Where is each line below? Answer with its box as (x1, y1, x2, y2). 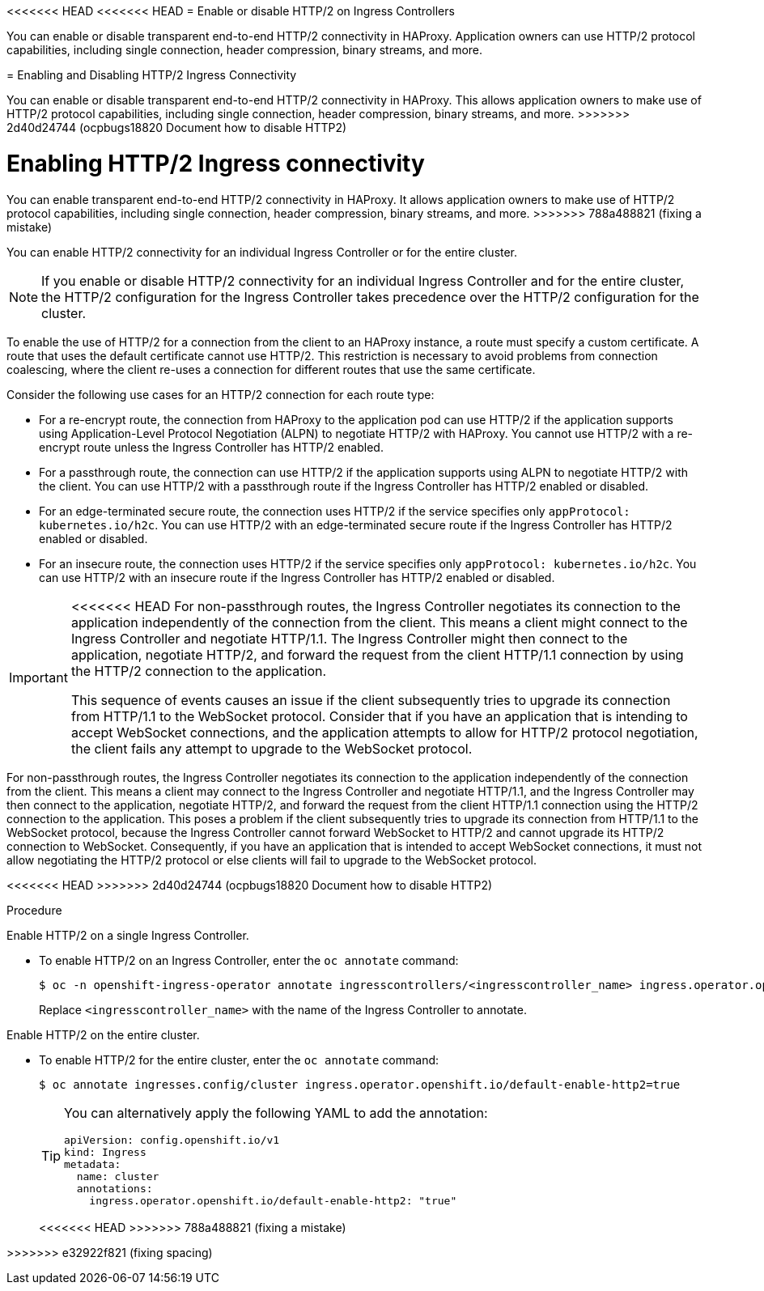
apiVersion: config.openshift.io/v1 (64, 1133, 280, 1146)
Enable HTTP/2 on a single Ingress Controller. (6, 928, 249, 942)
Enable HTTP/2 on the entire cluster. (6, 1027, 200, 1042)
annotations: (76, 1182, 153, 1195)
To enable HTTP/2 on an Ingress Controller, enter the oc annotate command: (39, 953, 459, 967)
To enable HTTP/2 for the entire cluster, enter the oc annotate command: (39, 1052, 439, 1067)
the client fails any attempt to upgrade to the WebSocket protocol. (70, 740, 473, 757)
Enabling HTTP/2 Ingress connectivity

• Your assignment:
Pictures do not belong in the copy; repeat the rest of the listing exactly.

• Output below:
Where is each line below? Answer with its box as (x1, y1, x2, y2). 
apiVersion: config.openshift.io/v1 (64, 1133, 280, 1146)
Enable HTTP/2 on a single Ingress Controller. (6, 928, 249, 942)
Enable HTTP/2 on the entire cluster. (6, 1027, 200, 1042)
annotations: (76, 1182, 153, 1195)
To enable HTTP/2 on an Ingress Controller, enter the oc annotate command: (39, 953, 459, 967)
To enable HTTP/2 for the entire cluster, enter the oc annotate command: (39, 1052, 439, 1067)
the client fails any attempt to upgrade to the WebSocket protocol. (70, 740, 473, 757)
Enabling HTTP/2 Ingress connectivity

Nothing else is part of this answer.